Imperfect data, unverifiable assumptions, and the unpredictability of human behavior make forecasting epidemics an inherently uncertain task. For disease models to appropriately inform policy, we must acknowledge not only the uncertainty of prediction estimates (via confidence intervals), but also the uncertainty inherent to the exercise of prediction itself.

One approach for improving predictions is to incorporate a broader set of disciplinary perspectives. Often, disease forecasts are made on the basis of individual expertise in virology, infectious disease epidemiology, or demography. However, the psychology of how behavior changes, the economics of unemployment that ensues, and the policy options with which nations can respond also influence a pandemic's course but are typically left unconsidered. Models that integrate various forms of epidemic information will bring much needed nuance and humility to the challenge of prediction.

Furthermore, we recommend standardized reporting guidelines for forecasting studies, much like STROBE for observational epidemiological studies and CONSORT for randomized controlled trials. Forecasting studies should discuss the “Current Forecasting Effort in Context” to summarize other predictions for the same outbreak as well as relevant predictions from prior outbreaks. These models should also report how their data was collected, detail the assumptions made and how realistic they are, and incorporate key epidemiological factors like age structure into the model [21]. Lastly, researchers should indicate how their forecast builds upon the existing landscape of predictions.
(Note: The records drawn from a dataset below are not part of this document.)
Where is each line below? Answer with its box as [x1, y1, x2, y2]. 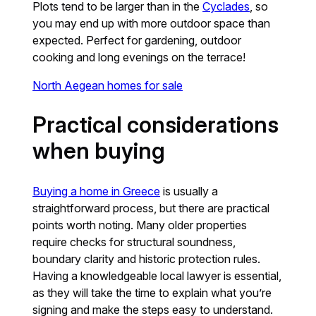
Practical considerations [32, 111, 279, 139]
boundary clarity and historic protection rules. [32, 252, 261, 267]
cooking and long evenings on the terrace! [32, 50, 246, 65]
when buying [32, 138, 166, 165]
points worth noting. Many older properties [32, 218, 248, 233]
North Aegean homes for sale [32, 78, 183, 93]
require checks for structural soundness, [32, 235, 236, 250]
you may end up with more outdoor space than [32, 16, 271, 31]
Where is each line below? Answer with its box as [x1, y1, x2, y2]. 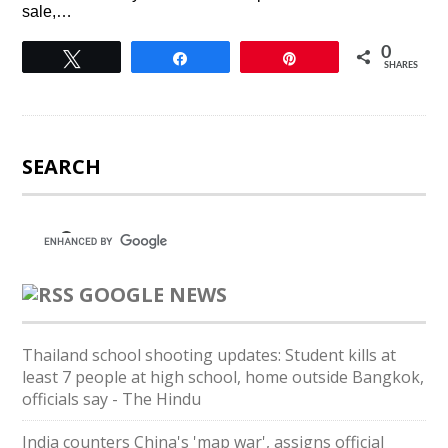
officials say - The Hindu [22, 388, 202, 410]
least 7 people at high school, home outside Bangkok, [22, 366, 425, 388]
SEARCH [22, 153, 102, 180]
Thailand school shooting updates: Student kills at [22, 344, 397, 366]
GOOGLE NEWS [79, 281, 228, 308]
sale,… [22, 3, 73, 20]
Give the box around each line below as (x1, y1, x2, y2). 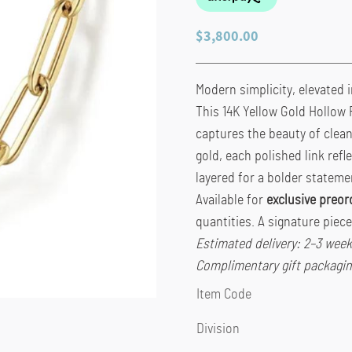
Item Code (196, 287, 251, 302)
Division (196, 321, 240, 336)
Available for (195, 192, 266, 207)
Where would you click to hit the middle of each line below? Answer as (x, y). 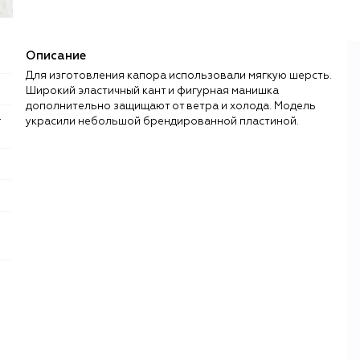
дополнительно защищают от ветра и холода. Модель (171, 106)
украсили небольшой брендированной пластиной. (162, 121)
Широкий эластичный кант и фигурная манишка (152, 91)
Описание (56, 55)
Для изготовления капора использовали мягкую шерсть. (179, 76)
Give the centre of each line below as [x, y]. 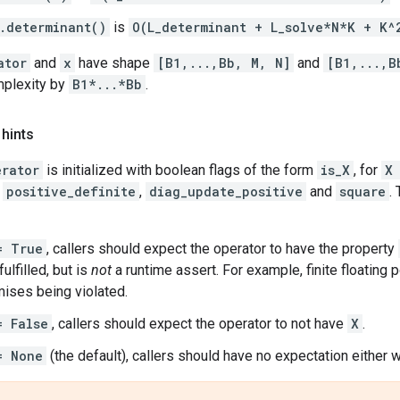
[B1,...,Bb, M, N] [224, 62]
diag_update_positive [226, 191]
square [362, 191]
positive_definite [71, 191]
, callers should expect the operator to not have [200, 323]
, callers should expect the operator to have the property [222, 248]
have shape [114, 62]
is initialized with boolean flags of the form [180, 170]
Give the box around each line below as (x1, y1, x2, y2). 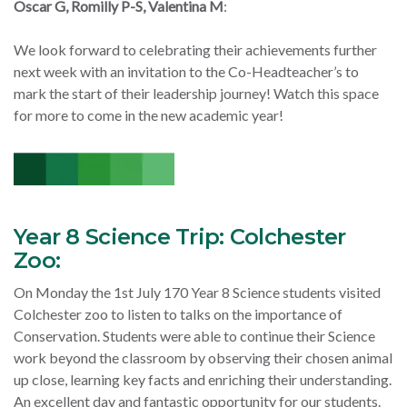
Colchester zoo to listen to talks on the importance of (14, 305, 342, 323)
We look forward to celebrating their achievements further (14, 41, 377, 59)
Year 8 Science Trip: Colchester (14, 223, 346, 251)
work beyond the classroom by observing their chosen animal (14, 349, 392, 367)
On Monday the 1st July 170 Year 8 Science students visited (14, 283, 381, 302)
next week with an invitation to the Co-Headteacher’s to (14, 63, 359, 81)
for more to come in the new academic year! (14, 106, 283, 124)
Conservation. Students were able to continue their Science (14, 327, 375, 345)
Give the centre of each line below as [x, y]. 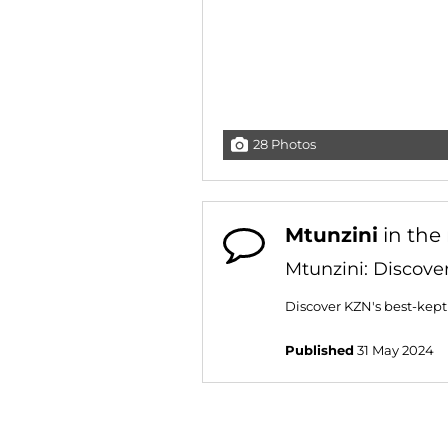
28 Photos [284, 144]
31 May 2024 [394, 350]
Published [319, 350]
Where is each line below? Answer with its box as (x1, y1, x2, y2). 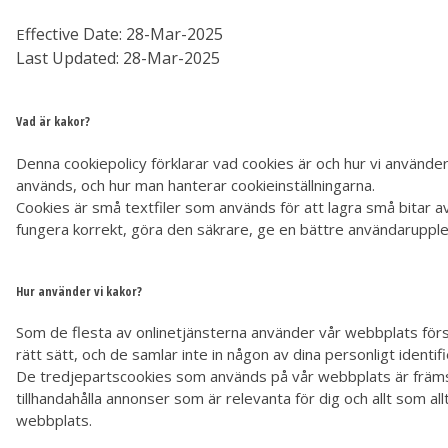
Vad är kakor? (16, 113, 90, 131)
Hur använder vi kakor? (16, 282, 142, 300)
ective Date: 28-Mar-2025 (36, 23, 223, 46)
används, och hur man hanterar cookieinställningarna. (16, 174, 375, 195)
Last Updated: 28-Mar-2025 (16, 47, 220, 70)
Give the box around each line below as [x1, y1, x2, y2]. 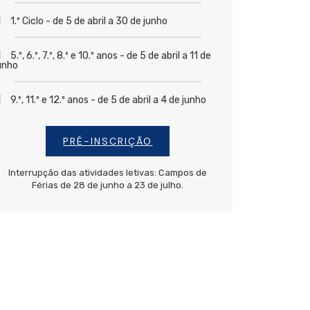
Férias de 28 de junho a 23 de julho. [32, 180, 184, 191]
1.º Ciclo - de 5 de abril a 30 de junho [10, 15, 167, 28]
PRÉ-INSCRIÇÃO [63, 135, 153, 148]
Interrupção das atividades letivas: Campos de [8, 167, 208, 179]
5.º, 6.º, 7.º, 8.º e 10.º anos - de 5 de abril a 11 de [10, 50, 211, 62]
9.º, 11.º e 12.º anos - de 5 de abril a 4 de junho [10, 94, 206, 107]
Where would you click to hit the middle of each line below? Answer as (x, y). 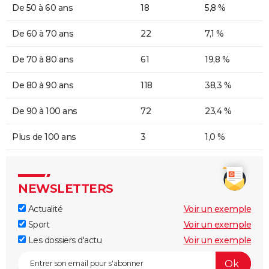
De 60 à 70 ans (43, 34)
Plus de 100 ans (44, 137)
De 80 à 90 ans (43, 86)
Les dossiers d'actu (64, 240)
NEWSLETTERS (66, 189)
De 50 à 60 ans (42, 8)
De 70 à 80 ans (43, 60)
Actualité (44, 209)
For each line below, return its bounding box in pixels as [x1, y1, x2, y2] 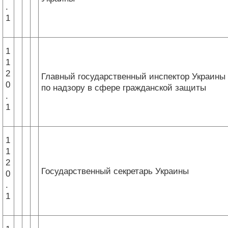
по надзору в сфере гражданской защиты [41, 82, 206, 93]
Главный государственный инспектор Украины [41, 71, 225, 81]
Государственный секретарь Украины [41, 166, 189, 176]
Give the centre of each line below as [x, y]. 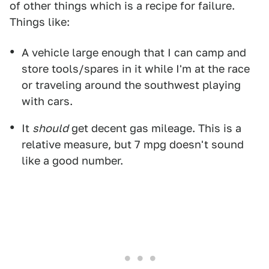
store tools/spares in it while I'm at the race [136, 69]
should [50, 128]
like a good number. [72, 161]
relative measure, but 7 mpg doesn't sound [133, 144]
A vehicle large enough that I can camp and [134, 53]
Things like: [40, 22]
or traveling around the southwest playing [131, 85]
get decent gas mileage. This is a [155, 128]

As research and the media pivot focus towards the second surge of COVID-19, it is critical to quickly improve reporting standards so that future models are more honestly appraised.

Niels Bohr once said, “it is difficult to predict, especially the future”. Only once COVID-19 is behind us will we know whether prediction models did better than their counterparts from the Ebola epidemic. Until then, it is critical that researchers communicate the contexts and uncertainties of their predictions to best inform policy and the public.